A investigação contou com os dados epidemiológicos de mais de quatro mil espanhóis, homens e mulheres entre os 20 e os 85 anos, de 11 das 17 comunidades autónomas. A informação sobre a exposição nocturna à luz artificial foi conseguida com recurso a entrevistas. Já a informação sobre a cor da luz exterior foi conseguida através das imagens nocturnas de Madrid e Barcelona, captadas pela Estação Espacial Internacional. Para os investigadores, esta foi a única maneira de se conhecer em larga escala a iluminação exterior de uma cidade.

Concluiu-se que quanto mais percentagem de azul contiver a luz, maior o risco de cancro. Os investigadores conseguiram perceber que os participantes que vivem em cidades grandes e estavam fortemente expostos a luzes com componente azul tinham um risco duas vezes superior de vir a sofrer de cancro da próstata e 1,5 vezes superior de sofrer de cancro da mama, quando comparados com as populações menos expostas à componente espectral azul da luz. Concluiu-se também que as pessoas que vivem em casas com quartos mais escuros – com recurso a estores eficientes – têm também um risco menor de vir a sofrer de qualquer uma destas doenças, quando comparadas com as pessoas que têm quartos muito iluminados.

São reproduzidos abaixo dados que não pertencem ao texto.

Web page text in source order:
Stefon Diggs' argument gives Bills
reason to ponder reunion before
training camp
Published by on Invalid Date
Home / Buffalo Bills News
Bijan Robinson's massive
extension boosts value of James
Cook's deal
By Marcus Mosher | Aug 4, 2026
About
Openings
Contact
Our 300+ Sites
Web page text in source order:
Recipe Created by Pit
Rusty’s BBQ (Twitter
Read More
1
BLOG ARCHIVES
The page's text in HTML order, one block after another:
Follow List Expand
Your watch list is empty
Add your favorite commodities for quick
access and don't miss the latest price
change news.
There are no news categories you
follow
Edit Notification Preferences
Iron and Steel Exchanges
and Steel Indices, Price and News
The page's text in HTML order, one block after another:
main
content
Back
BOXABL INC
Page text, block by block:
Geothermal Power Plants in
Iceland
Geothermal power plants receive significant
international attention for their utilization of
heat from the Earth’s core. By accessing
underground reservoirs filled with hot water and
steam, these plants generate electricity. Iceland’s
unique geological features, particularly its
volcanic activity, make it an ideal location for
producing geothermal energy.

Para Ariadna Garcia, investigadora do ISGlobal, determinar se a luz artificial nocturna aumenta ou não o risco de cancro da mama é um assunto de “saúde pública”, dada a sua ubiquidade, mas salvaguarda que são necessários estudos adicionais, em entrevista ao La Vanguardia.

A luz de espectro azul é emitida pela maioria das fontes LED de cor branca e pelos ecrãs de smartphones e tablets – cujos fabricantes, cientes do impacto negativo que pode ter no ritmo circadiano, já incorporam um “filtro de luz azul” na tentativa de anular os tons azulados com tons amarelos. Quanto aos LED de cor branca, a sua “eficiência energética” têm ditado que sejam os preferidos na hora de mudar de lâmpadas na maioria dos municípios portugueses. Em Portugal, em 2017 pelo menos 5% dos focos de luz pública usavam luz LED e o número tende a aumentar. Valongo é o município português que é citado como exemplo na introdução da iluminação pública LED: o projecto em curso indica que 16 mil luminárias convencionais (sódio de alta pressão e mercúrio) serão substituídas por luminárias LED.

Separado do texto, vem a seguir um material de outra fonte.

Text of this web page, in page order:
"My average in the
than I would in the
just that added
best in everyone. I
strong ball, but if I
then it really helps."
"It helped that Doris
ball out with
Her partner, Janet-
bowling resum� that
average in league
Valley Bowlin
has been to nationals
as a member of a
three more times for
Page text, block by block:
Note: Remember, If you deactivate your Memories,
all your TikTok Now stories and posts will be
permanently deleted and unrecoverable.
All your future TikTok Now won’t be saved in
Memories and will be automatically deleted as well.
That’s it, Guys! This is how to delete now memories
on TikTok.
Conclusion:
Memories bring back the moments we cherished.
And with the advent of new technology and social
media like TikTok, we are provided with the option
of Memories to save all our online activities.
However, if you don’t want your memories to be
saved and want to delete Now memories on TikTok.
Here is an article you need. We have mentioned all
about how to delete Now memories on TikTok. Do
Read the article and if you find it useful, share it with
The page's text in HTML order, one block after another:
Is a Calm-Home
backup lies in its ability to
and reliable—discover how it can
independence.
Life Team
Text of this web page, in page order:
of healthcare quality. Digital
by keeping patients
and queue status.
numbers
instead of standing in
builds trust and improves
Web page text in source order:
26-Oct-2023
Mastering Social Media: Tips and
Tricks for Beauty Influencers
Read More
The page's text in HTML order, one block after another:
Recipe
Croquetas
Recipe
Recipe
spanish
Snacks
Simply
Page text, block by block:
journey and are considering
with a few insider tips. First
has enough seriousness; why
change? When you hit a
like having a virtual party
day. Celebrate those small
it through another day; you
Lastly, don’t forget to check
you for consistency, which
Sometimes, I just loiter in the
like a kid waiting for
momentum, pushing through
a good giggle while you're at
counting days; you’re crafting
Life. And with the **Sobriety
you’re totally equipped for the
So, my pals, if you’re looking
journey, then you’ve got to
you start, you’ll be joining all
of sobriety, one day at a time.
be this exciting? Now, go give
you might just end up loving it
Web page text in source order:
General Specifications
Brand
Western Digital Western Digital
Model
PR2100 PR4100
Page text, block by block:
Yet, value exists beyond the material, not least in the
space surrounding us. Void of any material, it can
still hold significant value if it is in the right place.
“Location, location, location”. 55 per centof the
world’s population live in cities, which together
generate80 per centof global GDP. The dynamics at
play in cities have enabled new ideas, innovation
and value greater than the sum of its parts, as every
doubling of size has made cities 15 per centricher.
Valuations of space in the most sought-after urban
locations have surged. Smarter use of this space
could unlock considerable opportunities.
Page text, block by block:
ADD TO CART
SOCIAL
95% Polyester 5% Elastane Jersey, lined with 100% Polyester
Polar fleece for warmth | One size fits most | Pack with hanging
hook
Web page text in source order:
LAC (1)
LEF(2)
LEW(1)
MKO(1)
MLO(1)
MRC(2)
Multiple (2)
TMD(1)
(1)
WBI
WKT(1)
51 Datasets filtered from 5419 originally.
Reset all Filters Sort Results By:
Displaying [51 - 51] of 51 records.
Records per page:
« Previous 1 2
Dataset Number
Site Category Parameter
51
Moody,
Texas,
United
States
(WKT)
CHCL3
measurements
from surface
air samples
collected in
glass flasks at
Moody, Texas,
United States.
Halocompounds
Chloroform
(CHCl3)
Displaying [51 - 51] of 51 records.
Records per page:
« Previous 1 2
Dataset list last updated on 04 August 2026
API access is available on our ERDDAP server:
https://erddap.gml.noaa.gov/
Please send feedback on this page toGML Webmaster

“Os LED brancos também são apresentados aos municípios e aos cidadãos como o último grito da tecnologia, da eficiência e da poupança”, escreveu Raul Cerveira Lima, professor da Escola Superior de Saúde do Politécnico do Porto, num artigo para o PÚBLICO, em 2017, mas com a omissão dos “aspectos negativos decorrentes de investigação científica”, como a interrupção da secreção de melatonina ou o aumento da poluição luminosa das cidades. 

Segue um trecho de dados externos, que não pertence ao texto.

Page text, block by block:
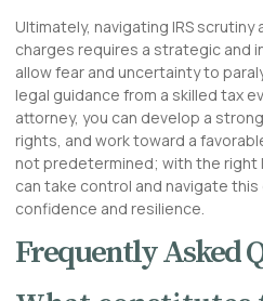
Ultimately, navigating IRS
charges requires a strategic and
allow fear and uncertainty to
legal guidance from a skilled tax
attorney, you can develop a
rights, and work toward a
not predetermined; with the right
can take control and navigate
confidence and resilience.
Frequently Asked
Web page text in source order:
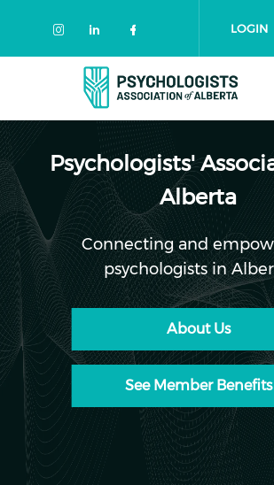
Check our social
Check our social
Check our
LOGIN
Psychologists'
Alberta
Connecting and
psychologists in
About Us
See Member Benefits
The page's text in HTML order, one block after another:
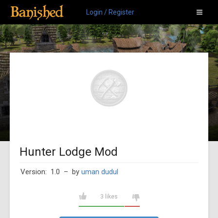
Login / Register
Hunter Lodge Mod
Version: 1.0 – by uman dudul
3 likes
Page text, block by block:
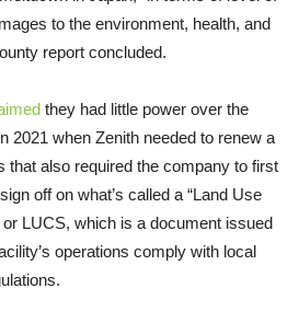
to the environment, health, and
report concluded.
they had little power over the
2021 when Zenith needed to renew a
that also required the company to first
off on what’s called a “Land Use
LUCS, which is a document issued
operations comply with local
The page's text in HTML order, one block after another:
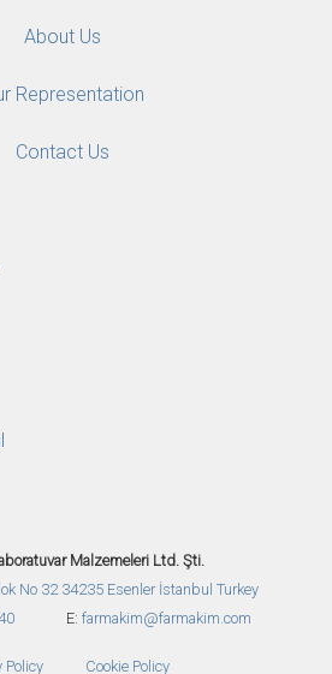
About Us
Representation
Contact Us
Malzemeleri Ltd. Şti.
No 32 34235 Esenler İstanbul Turkey
E: farmakim@farmakim.com
Policy Cookie Policy
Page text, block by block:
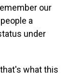
our
a
under
what this
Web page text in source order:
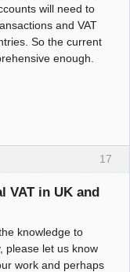
will need to
and VAT
So the current
enough.
17
VAT in UK and
knowledge to
please let us know
work and perhaps
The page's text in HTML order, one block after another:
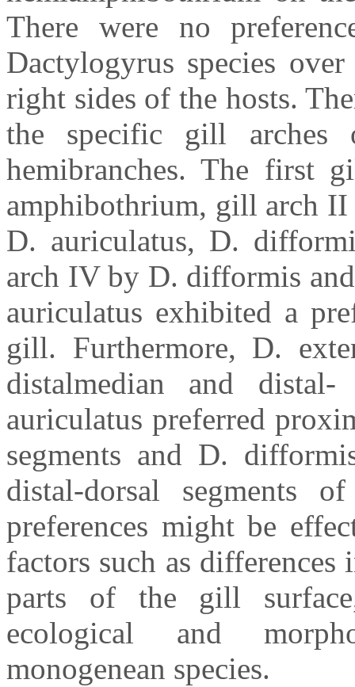
There were no
Dactylogyrus species
right sides of the hosts.
the specific gill
hemibranches. The first
amphibothrium, gill arch
D. auriculatus, D.
arch IV by D. difformis
auriculatus exhibited a
gill. Furthermore, D.
distalmedian and
auriculatus preferred
segments and D.
distal-dorsal segments
preferences might be
factors such as
parts of the gill
ecological and
monogenean species.
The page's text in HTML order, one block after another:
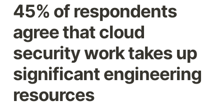
45% of respondents
agree that cloud
security work takes up
significant engineering
resources
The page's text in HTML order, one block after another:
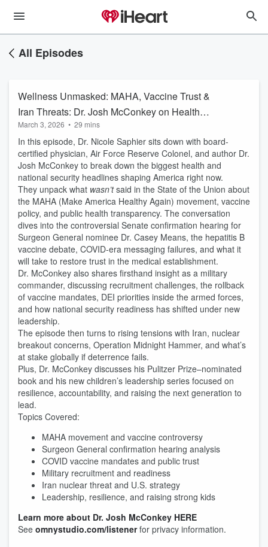
All Episodes
Wellness Unmasked: MAHA, Vaccine Trust &
Iran Threats: Dr. Josh McConkey on Health
Policy, Military Readiness & Leadership
March 3, 2026 • 29 mins
In this episode, Dr. Nicole Saphier sits down with board-
certified physician, Air Force Reserve Colonel, and author Dr.
Josh McConkey to break down the biggest health and
national security headlines shaping America right now.
They unpack what wasn’tsaid in the State of the Union about
the MAHA (Make America Healthy Again) movement, vaccine
policy, and public health transparency. The conversation
dives into the controversial Senate confirmation hearing for
Surgeon General nominee Dr. Casey Means, the hepatitis B
vaccine debate, COVID-era messaging failures, and what it
will take to restore trust in the medical establishment.
Dr. McConkey also shares firsthand insight as a military
commander, discussing recruitment challenges, the rollback
of vaccine mandates, DEI priorities inside the armed forces,
and how national security readiness has shifted under new
leadership.
The episode then turns to rising tensions with Iran, nuclear
breakout concerns, Operation Midnight Hammer, and what’s
at stake globally if deterrence fails.
Plus, Dr. McConkey discusses his Pulitzer Prize–nominated
book and his new children’s leadership series focused on
resilience, accountability, and raising the next generation to
lead.
Topics Covered:
MAHA movement and vaccine controversy
Surgeon General confirmation hearing analysis
COVID vaccine mandates and public trust
Military recruitment and readiness
Iran nuclear threat and U.S. strategy
Leadership, resilience, and raising strong kids
Learn more about Dr. Josh McConkey HERE
See omnystudio.com/listenerfor privacy information.
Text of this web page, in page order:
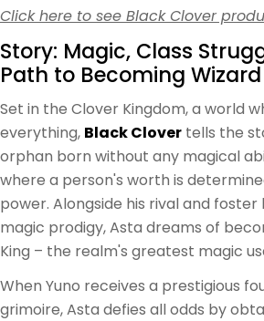
Click here to see Black Clover
Story: Magic, Class
Path to Becoming
Set in the Clover Kingdom, a world
everything, Black Clover tells the
orphan born without any magical
where a person's worth is
power. Alongside his rival and foster
magic prodigy, Asta dreams of
King – the realm's greatest magic
When Yuno receives a prestigious
grimoire, Asta defies all odds by
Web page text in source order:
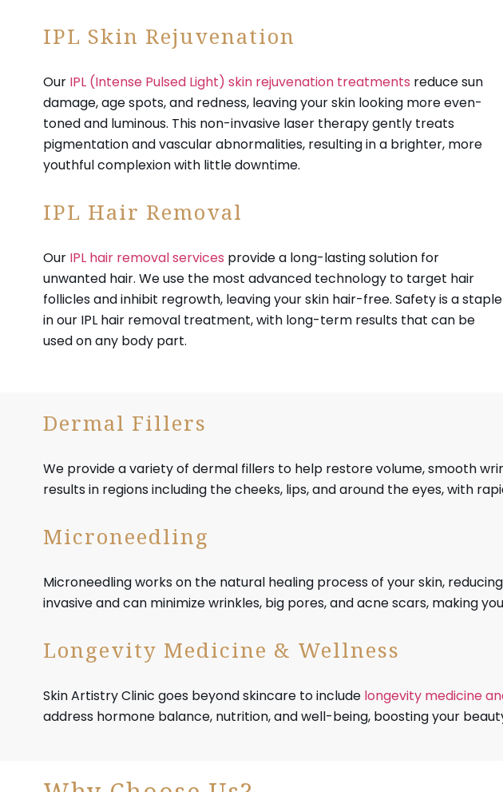
IPL Skin Rejuvenation
Our IPL (Intense Pulsed Light) skin rejuvenation treatments reduce sun
damage, age spots, and redness, leaving your skin looking more even-
toned and luminous. This non-invasive laser therapy gently treats
pigmentation and vascular abnormalities, resulting in a brighter, more
youthful complexion with little downtime.
IPL Hair Removal
Our IPL hair removal services provide a long-lasting solution for
unwanted hair. We use the most advanced technology to target hair
follicles and inhibit regrowth, leaving your skin hair-free. Safety is a staple
in our IPL hair removal treatment, with long-term results that can be
used on any body part.
Dermal Fillers
We provide a variety of dermal fillers to help restore volume, smooth
results in regions including the cheeks, lips, and around the eyes, with
Microneedling
Microneedling works on the natural healing process of your skin,
invasive and can minimize wrinkles, big pores, and acne scars, making
Longevity Medicine & Wellness
Skin Artistry Clinic goes beyond skincare to include longevity medicine
address hormone balance, nutrition, and well-being, boosting your

Não há estudos em Portugal que relacionem o aumento da incidência de cancro com a utilização de luz artificial. Há, sim, estudos que relacionam a luz artificial com a qualidade e os problemas de sono.

“Ainda há muito a saber e muito a melhorar nestes estudos”, avalia Raul Cerveira Lima, em conversa com o PÚBLICO. “O facto de toda a gente hoje viver com luz artificial é em si uma limitação. Não há uma população de controlo que não viva com luz artificial”, explica. “O importante sobre este estudo é que é independente, com uma amostra também ela independente e com resultados que apontam mais uma vez numa certa direcção. Nenhum estes estudos vai ser conclusivo, mas o somatório irá indicar se a luz artificial é potencialmente cancerígena ou não.”